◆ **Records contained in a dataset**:
################

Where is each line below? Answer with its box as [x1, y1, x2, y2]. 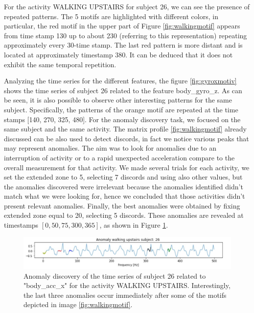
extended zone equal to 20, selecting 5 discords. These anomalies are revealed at [4, 210, 244, 220]
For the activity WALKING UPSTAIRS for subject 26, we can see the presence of [4, 1, 250, 11]
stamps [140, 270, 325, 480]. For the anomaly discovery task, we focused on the [4, 114, 241, 124]
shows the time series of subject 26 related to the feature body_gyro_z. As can [4, 85, 242, 95]
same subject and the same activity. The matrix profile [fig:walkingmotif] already [4, 124, 247, 134]
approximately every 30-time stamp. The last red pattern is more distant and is [4, 40, 243, 50]
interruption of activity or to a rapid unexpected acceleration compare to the [4, 152, 235, 162]
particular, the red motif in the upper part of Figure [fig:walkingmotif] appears [4, 21, 240, 31]
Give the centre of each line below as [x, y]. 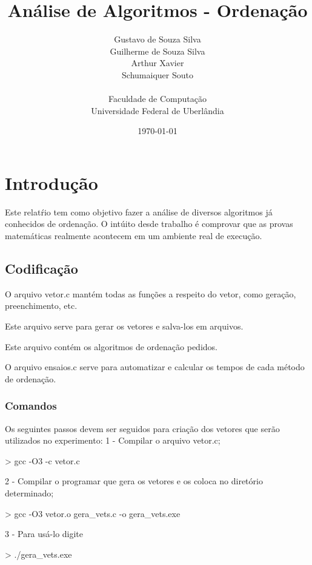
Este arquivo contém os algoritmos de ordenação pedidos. [111, 346]
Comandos [31, 406]
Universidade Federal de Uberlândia [158, 110]
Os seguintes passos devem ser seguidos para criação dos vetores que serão [142, 428]
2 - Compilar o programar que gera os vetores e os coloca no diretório [134, 481]
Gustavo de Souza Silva [158, 39]
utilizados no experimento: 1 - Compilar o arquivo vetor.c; [113, 440]
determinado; [29, 492]
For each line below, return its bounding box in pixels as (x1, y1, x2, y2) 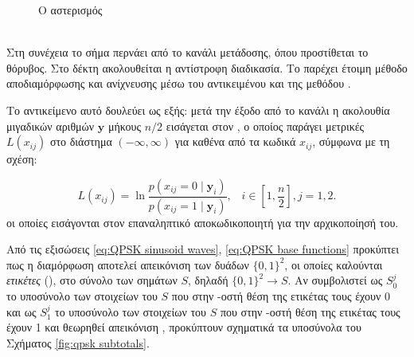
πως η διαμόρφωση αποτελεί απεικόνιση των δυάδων (6, 256, 249, 273)
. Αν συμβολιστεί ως (287, 272, 383, 288)
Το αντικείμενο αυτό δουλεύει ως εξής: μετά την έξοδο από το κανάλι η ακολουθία (6, 101, 390, 118)
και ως (6, 303, 37, 320)
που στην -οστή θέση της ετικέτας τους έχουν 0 (171, 288, 390, 304)
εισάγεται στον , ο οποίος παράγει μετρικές (166, 117, 365, 134)
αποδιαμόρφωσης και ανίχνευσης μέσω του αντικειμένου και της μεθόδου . (6, 75, 351, 92)
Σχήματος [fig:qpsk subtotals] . (6, 334, 150, 351)
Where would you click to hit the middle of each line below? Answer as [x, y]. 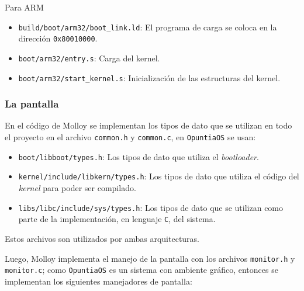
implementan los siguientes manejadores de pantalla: [99, 281]
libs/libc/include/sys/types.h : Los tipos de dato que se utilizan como [151, 207]
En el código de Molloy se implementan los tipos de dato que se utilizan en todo [148, 125]
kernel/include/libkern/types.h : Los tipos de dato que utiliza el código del [159, 176]
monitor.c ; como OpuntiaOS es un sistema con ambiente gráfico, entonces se [141, 270]
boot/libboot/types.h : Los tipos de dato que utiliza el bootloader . [139, 156]
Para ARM [24, 7]
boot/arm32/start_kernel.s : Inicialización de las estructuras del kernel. [149, 77]
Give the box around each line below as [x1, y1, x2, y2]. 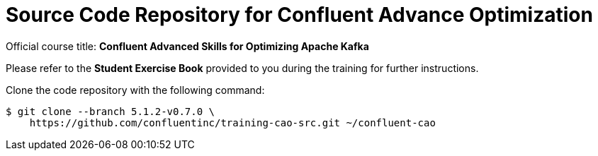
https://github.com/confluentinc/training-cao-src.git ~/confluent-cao [29, 116, 436, 128]
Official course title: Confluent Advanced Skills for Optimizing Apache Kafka [6, 40, 369, 52]
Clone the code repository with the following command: [6, 83, 265, 96]
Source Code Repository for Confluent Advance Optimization [6, 3, 593, 27]
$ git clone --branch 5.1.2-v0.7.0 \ [6, 105, 215, 117]
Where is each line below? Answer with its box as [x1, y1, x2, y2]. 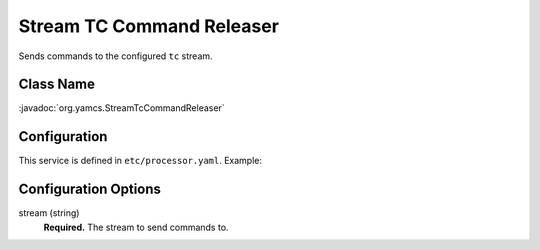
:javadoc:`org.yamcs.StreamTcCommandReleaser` [18, 102, 225, 114]
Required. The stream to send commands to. [43, 221, 229, 233]
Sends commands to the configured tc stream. [18, 50, 214, 62]
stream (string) [18, 207, 80, 219]
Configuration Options [18, 181, 162, 198]
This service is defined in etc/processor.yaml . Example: [18, 155, 263, 167]
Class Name [18, 76, 95, 93]

################

Go through the data above and transcribe it in full, omitting any image.

◆ **Expected output**:
Where is each line below? Answer with its box as [x1, y1, x2, y2]. 
extended zone equal to 20, selecting 5 discords. These anomalies are revealed at [4, 210, 244, 220]
For the activity WALKING UPSTAIRS for subject 26, we can see the presence of [4, 1, 250, 11]
stamps [140, 270, 325, 480]. For the anomaly discovery task, we focused on the [4, 114, 241, 124]
shows the time series of subject 26 related to the feature body_gyro_z. As can [4, 85, 242, 95]
same subject and the same activity. The matrix profile [fig:walkingmotif] already [4, 124, 247, 134]
approximately every 30-time stamp. The last red pattern is more distant and is [4, 40, 243, 50]
interruption of activity or to a rapid unexpected acceleration compare to the [4, 152, 235, 162]
particular, the red motif in the upper part of Figure [fig:walkingmotif] appears [4, 21, 240, 31]
Give the centre of each line below as [x, y]. 
Este arquivo contém os algoritmos de ordenação pedidos. [111, 346]
Comandos [31, 406]
Universidade Federal de Uberlândia [158, 110]
Os seguintes passos devem ser seguidos para criação dos vetores que serão [142, 428]
2 - Compilar o programar que gera os vetores e os coloca no diretório [134, 481]
Gustavo de Souza Silva [158, 39]
utilizados no experimento: 1 - Compilar o arquivo vetor.c; [113, 440]
determinado; [29, 492]
For each line below, return its bounding box in pixels as (x1, y1, x2, y2) 
πως η διαμόρφωση αποτελεί απεικόνιση των δυάδων (6, 256, 249, 273)
. Αν συμβολιστεί ως (287, 272, 383, 288)
Το αντικείμενο αυτό δουλεύει ως εξής: μετά την έξοδο από το κανάλι η ακολουθία (6, 101, 390, 118)
και ως (6, 303, 37, 320)
που στην -οστή θέση της ετικέτας τους έχουν 0 (171, 288, 390, 304)
εισάγεται στον , ο οποίος παράγει μετρικές (166, 117, 365, 134)
αποδιαμόρφωσης και ανίχνευσης μέσω του αντικειμένου και της μεθόδου . (6, 75, 351, 92)
Σχήματος [fig:qpsk subtotals] . (6, 334, 150, 351)
Where would you click to hit the middle of each line below? Answer as [x, y]. 
implementan los siguientes manejadores de pantalla: [99, 281]
libs/libc/include/sys/types.h : Los tipos de dato que se utilizan como [151, 207]
En el código de Molloy se implementan los tipos de dato que se utilizan en todo [148, 125]
kernel/include/libkern/types.h : Los tipos de dato que utiliza el código del [159, 176]
monitor.c ; como OpuntiaOS es un sistema con ambiente gráfico, entonces se [141, 270]
boot/libboot/types.h : Los tipos de dato que utiliza el bootloader . [139, 156]
Para ARM [24, 7]
boot/arm32/start_kernel.s : Inicialización de las estructuras del kernel. [149, 77]
Give the box around each line below as [x1, y1, x2, y2]. 
https://github.com/confluentinc/training-cao-src.git ~/confluent-cao [29, 116, 436, 128]
Official course title: Confluent Advanced Skills for Optimizing Apache Kafka [6, 40, 369, 52]
Clone the code repository with the following command: [6, 83, 265, 96]
Source Code Repository for Confluent Advance Optimization [6, 3, 593, 27]
$ git clone --branch 5.1.2-v0.7.0 \ [6, 105, 215, 117]
Where is each line below? Answer with its box as [x1, y1, x2, y2]. 
:javadoc:`org.yamcs.StreamTcCommandReleaser` [18, 102, 225, 114]
Required. The stream to send commands to. [43, 221, 229, 233]
Sends commands to the configured tc stream. [18, 50, 214, 62]
stream (string) [18, 207, 80, 219]
Configuration Options [18, 181, 162, 198]
This service is defined in etc/processor.yaml . Example: [18, 155, 263, 167]
Class Name [18, 76, 95, 93]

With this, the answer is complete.